◆ **Task**
In the records below, begin at the line that has "designed to assess" and stop after the line that has "Sinusoidal Path Following"; quote those lines verbatim and nothing more.

◆ **Available records**

══════════════════════════════

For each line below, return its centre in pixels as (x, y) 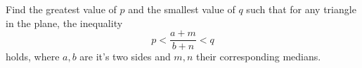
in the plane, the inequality (64, 23)
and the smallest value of (182, 9)
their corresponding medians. (258, 57)
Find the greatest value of (61, 9)
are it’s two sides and (125, 57)
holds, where (33, 57)
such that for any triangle (301, 9)
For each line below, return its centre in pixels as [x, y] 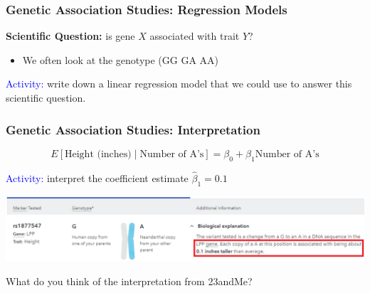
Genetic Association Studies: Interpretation [133, 129]
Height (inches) [98, 154]
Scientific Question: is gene [70, 36]
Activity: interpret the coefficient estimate [97, 177]
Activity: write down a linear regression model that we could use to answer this [179, 84]
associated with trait [195, 36]
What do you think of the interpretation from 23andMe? [129, 281]
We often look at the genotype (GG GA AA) [121, 59]
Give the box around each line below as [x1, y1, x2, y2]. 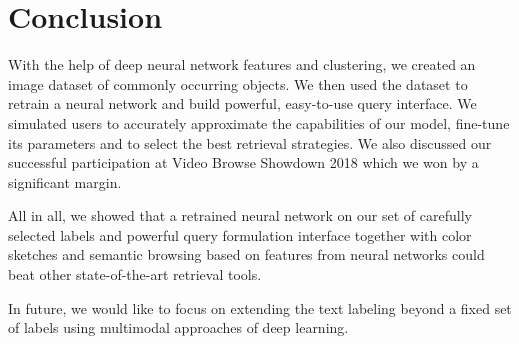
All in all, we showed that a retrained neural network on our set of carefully [8, 205, 472, 226]
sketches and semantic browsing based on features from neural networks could [8, 244, 485, 265]
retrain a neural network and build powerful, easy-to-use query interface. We [8, 93, 477, 114]
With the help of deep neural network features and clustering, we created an [8, 54, 476, 75]
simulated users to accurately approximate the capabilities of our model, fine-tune [8, 112, 510, 133]
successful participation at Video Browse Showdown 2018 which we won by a [8, 152, 479, 173]
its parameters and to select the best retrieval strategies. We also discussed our [8, 132, 492, 153]
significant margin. [8, 171, 122, 192]
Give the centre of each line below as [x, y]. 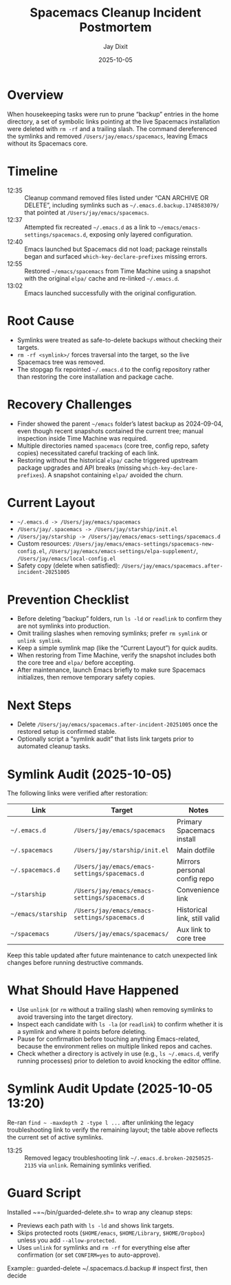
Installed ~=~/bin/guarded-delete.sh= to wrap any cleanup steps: [100, 1213]
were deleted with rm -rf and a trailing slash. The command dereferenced [112, 128]
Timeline [33, 171]
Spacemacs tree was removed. [61, 362]
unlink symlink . [40, 641]
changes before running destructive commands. [75, 963]
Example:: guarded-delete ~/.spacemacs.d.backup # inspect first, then [107, 1268]
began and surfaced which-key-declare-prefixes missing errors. [116, 256]
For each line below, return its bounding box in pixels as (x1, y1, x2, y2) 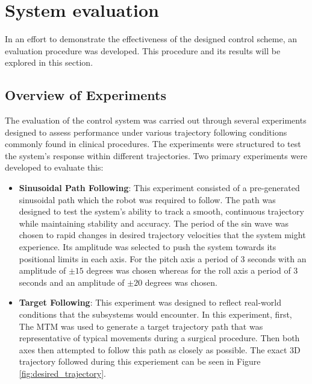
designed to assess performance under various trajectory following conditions (5, 125, 287, 138)
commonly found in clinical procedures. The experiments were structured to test (5, 137, 301, 150)
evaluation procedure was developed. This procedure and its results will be (5, 44, 281, 57)
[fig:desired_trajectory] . (19, 367, 106, 379)
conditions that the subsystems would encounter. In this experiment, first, (19, 308, 292, 321)
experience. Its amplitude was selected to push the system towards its (19, 241, 276, 253)
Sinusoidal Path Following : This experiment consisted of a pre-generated (19, 181, 300, 194)
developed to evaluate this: (5, 161, 104, 174)
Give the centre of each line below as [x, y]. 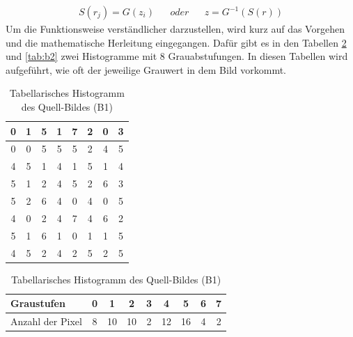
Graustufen [38, 303]
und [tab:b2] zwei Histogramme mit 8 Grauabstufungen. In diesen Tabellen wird [177, 56]
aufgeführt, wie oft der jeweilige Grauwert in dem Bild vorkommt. [146, 69]
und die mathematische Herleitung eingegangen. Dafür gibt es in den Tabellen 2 [176, 42]
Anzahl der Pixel [46, 321]
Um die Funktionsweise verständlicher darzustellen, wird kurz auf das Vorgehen [175, 29]
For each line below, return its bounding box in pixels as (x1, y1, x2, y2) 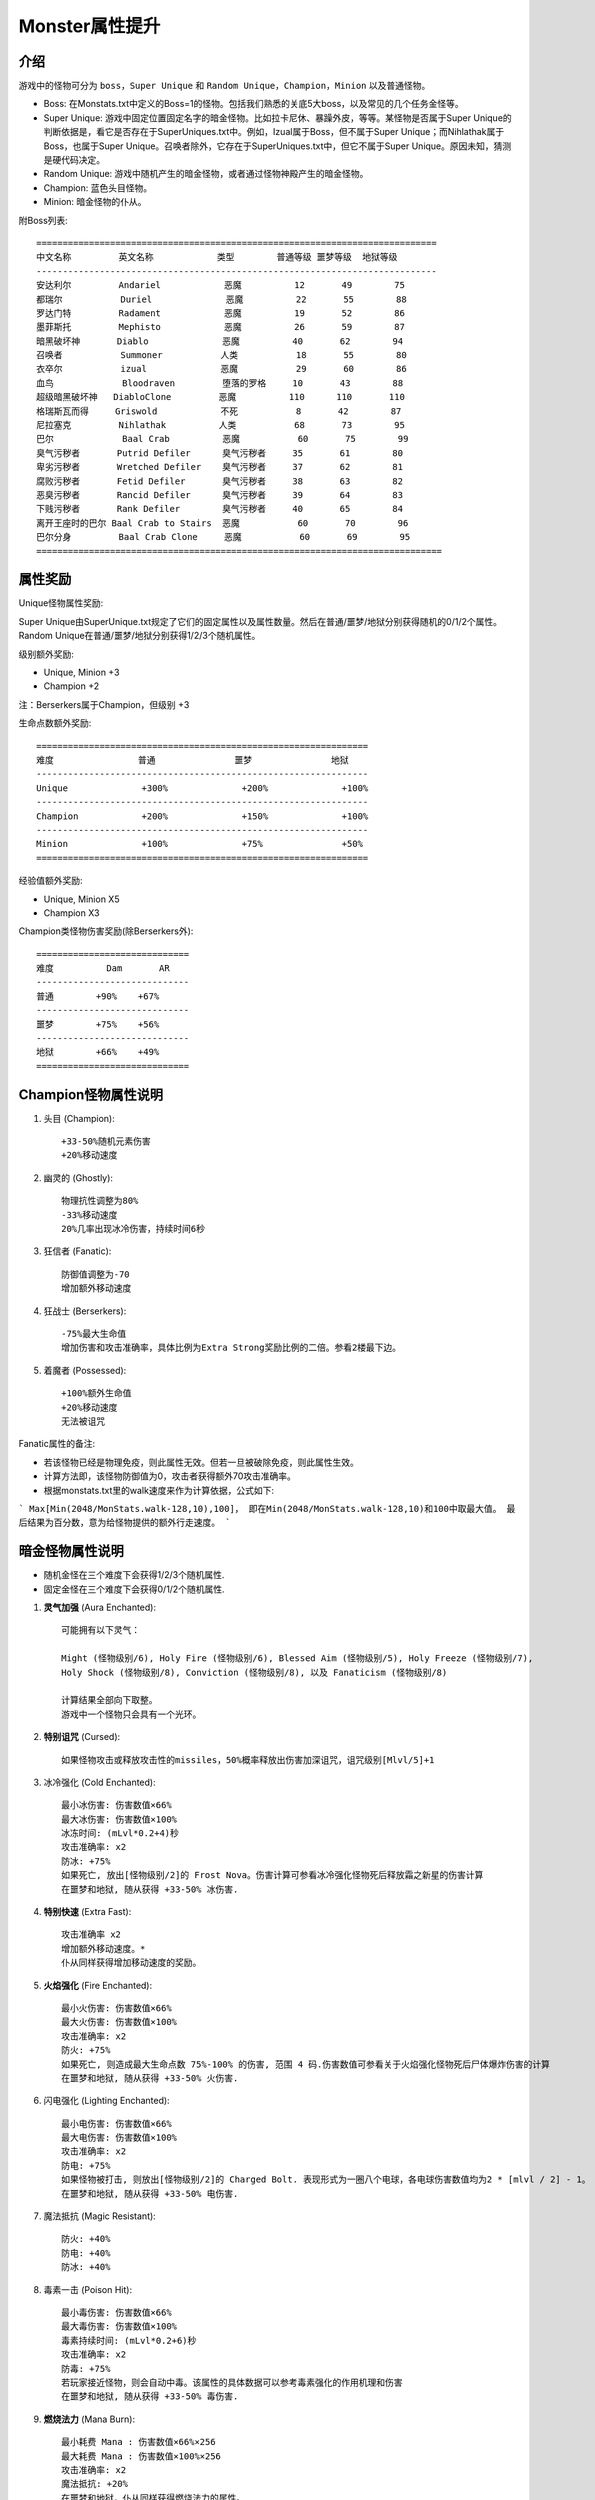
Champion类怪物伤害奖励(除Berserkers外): (18, 925, 194, 937)
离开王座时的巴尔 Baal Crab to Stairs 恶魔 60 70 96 (36, 517, 409, 529)
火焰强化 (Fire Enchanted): (43, 1979, 153, 1991)
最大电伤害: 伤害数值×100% (61, 2132, 178, 2144)
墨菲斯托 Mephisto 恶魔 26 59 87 (36, 321, 405, 333)
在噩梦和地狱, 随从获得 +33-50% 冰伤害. (61, 1883, 239, 1895)
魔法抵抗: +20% (61, 2478, 129, 2490)
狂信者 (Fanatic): (43, 1245, 112, 1257)
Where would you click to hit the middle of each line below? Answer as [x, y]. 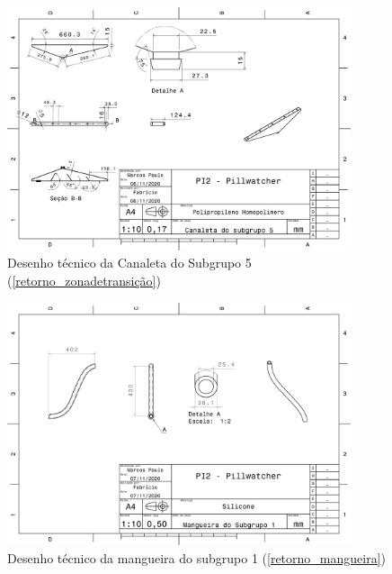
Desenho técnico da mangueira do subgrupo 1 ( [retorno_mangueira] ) [196, 557]
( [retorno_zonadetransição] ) [84, 280]
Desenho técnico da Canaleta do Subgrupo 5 [129, 263]
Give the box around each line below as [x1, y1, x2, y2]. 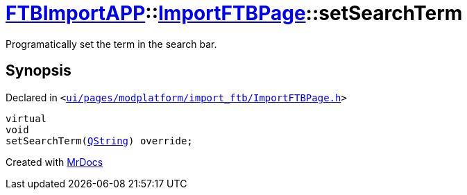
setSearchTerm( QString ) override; [6, 135, 193, 146]
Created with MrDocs [6, 155, 103, 168]
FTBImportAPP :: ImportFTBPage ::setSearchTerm [6, 1, 463, 25]
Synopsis [6, 62, 71, 80]
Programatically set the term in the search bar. [6, 37, 217, 50]
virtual [6, 112, 47, 124]
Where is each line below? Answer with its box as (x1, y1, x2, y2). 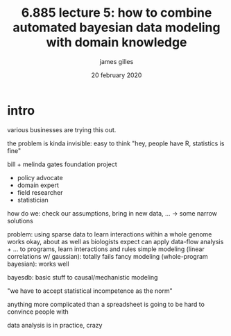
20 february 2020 (91, 71, 142, 79)
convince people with (7, 307, 69, 316)
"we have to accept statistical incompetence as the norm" (7, 287, 173, 295)
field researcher (17, 188, 63, 196)
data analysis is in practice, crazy (7, 321, 103, 329)
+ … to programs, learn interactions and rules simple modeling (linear (7, 245, 205, 253)
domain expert (17, 181, 59, 189)
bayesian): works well (7, 259, 69, 268)

══════════════════════════════

◆ **Your solution**
designed to assess performance under various trajectory following conditions (5, 125, 287, 138)
commonly found in clinical procedures. The experiments were structured to test (5, 137, 301, 150)
evaluation procedure was developed. This procedure and its results will be (5, 44, 281, 57)
[fig:desired_trajectory] . (19, 367, 106, 379)
conditions that the subsystems would encounter. In this experiment, first, (19, 308, 292, 321)
experience. Its amplitude was selected to push the system towards its (19, 241, 276, 253)
Sinusoidal Path Following : This experiment consisted of a pre-generated (19, 181, 300, 194)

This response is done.